Let the flame wars begin

Mark Pilgrim calls Kevin Burton "the most dangerous kind of idiot" and of course Kevin cannot help but respond.

One of the issues they disagree upon is how to handle RSS feeds that are not valid XML. Mark wants to parse at all costs by writing an RSS-parser that uses regular expressions instead of an existing XML parser, while Kevin's approach is to simply remove invalid characters and keep using a standard XML parser.

I have given this issue some thought myself and have gone back and forth between writing my own parser, or trying to fix the RSS document so that a standard XML parser can handle it.  I'd handle either approach slightly different than Mark or Kevin though.

If attempting to fix the RSS document, I would not just remove illegal characters or unescaped ampersands, but rather replace them with XML-escaped HTML-entities (&amp;<num>;), or possibly simply embed the surrounding RSS-section in a CDATA. The question is which approach to do when though: CDATA would fix unescaped ampersands, but still does not allow certain characters.
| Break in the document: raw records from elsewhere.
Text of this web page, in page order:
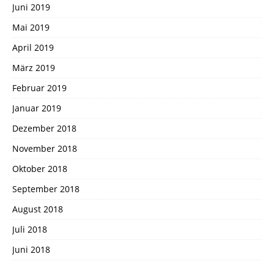
Juni 2019
Mai 2019
April 2019
März 2019
Februar 2019
Januar 2019
Dezember 2018
November 2018
Oktober 2018
September 2018
August 2018
Juli 2018
Juni 2018
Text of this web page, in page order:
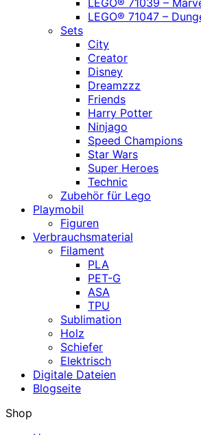
LEGO® 71047 –
Sets
City
Creator
Disney
Dreamzzz
Friends
Harry Potter
Ninjago
Speed Champions
Star Wars
Super Heroes
Technic
Zubehör für Lego
Playmobil
Figuren
Verbrauchsmaterial
Filament
PLA
PET-G
ASA
TPU
Sublimation
Holz
Schiefer
Elektrisch
Digitale Dateien
Blogseite
Shop
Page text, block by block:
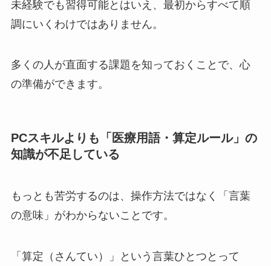
未経験でも習得可能とはいえ、最初からすべて順
調にいくわけではありません。
多くの人が直面する課題を知っておくことで、心
の準備ができます。
PCスキルよりも「医療用語・算定ルール」の
知識が不足している
もっとも苦労するのは、操作方法ではなく「言葉
の意味」がわからないことです。
「算定（さんてい）」という言葉ひとつとって
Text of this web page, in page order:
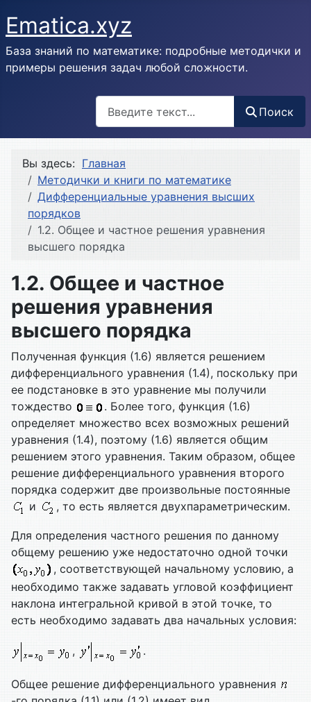
Ematica.xyz
База знаний по математике: подробные методички и
примеры решения задач любой сложности.
Поиск
Вы здесь: Главная
Методички и книги по математике
Дифференциальные уравнения высших
порядков
1.2. Общее и частное решения уравнения
высшего порядка
1.2. Общее и частное
решения уравнения
высшего порядка
Полученная функция (1.6) является решением
дифференциального уравнения (1.4), поскольку при
ее подстановке в это уравнение мы получили
тождество
. Более того, функция (1.6)
определяет множество всех возможных решений
уравнения (1.4), поэтому (1.6) является общим
решением этого уравнения. Таким образом, общее
решение дифференциального уравнения второго
порядка содержит две произвольные постоянные
и
, то есть является двухпараметрическим.
Для определения частного решения по данному
общему решению уже недостаточно одной точки
, соответствующей начальному условию, а
необходимо также задавать угловой коэффициент
наклона интегральной кривой в этой точке, то
есть необходимо задавать два начальных условия:
, .
Общее решение дифференциального уравнения

At the same time, replacing illegal characters with entities would not work if an RSS document contains embedded HTML that is not valid XML - only CDATA would work for this.
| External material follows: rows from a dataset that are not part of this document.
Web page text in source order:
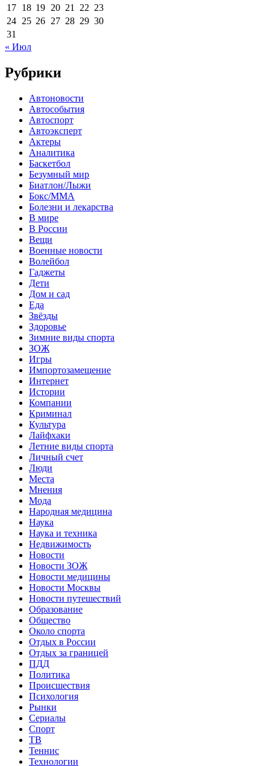
17 18 19 20 21 22 23
24 25 26 27 28 29 30
31
« Июл
Рубрики
Автоновости
Автособытия
Автоспорт
Автоэксперт
Актеры
Аналитика
Баскетбол
Безумный мир
Биатлон/Лыжи
Бокс/MMA
Болезни и лекарства
В мире
В России
Вещи
Военные новости
Волейбол
Гаджеты
Дети
Дом и сад
Еда
Звёзды
Здоровье
Зимние виды спорта
ЗОЖ
Игры
Импортозамещение
Интернет
Истории
Компании
Криминал
Культура
Лайфхаки
Летние виды спорта
Личный счет
Люди
Места
Мнения
Мода
Народная медицина
Наука
Наука и техника
Недвижимость
Новости
Новости ЗОЖ
Новости медицины
Новости Москвы
Новости путешествий
Образование
Общество
Около спорта
Отдых в России
Отдых за границей
ПДД
Политика
Происшествия
Психология
Рынки
Сериалы
Спорт
ТВ
Теннис
Технологии

If writing my own parser, I would want to be able to reuse my existing RSS-parsing logic, instead of re-implementing this in a ultra-liberal RSS-parser class. I therefore think it would be better to create an IXMLParser interface, and implement this with two classes: one that simply delegates to an existing XML Parser class, and an ultra-liberal one that would use regular expressions. Try the standard one first, and if that fails, try again using the ultra-liberal XML parser. This also solves one of Kevin's arguments against the roll-your-own-rss-parser approach, which is that you may need to do ultra-liberal parsing for other aggregation formats as well. By creating an ultra-liberal XML (instead of RSS)-parser, it becomes a lot more reusable.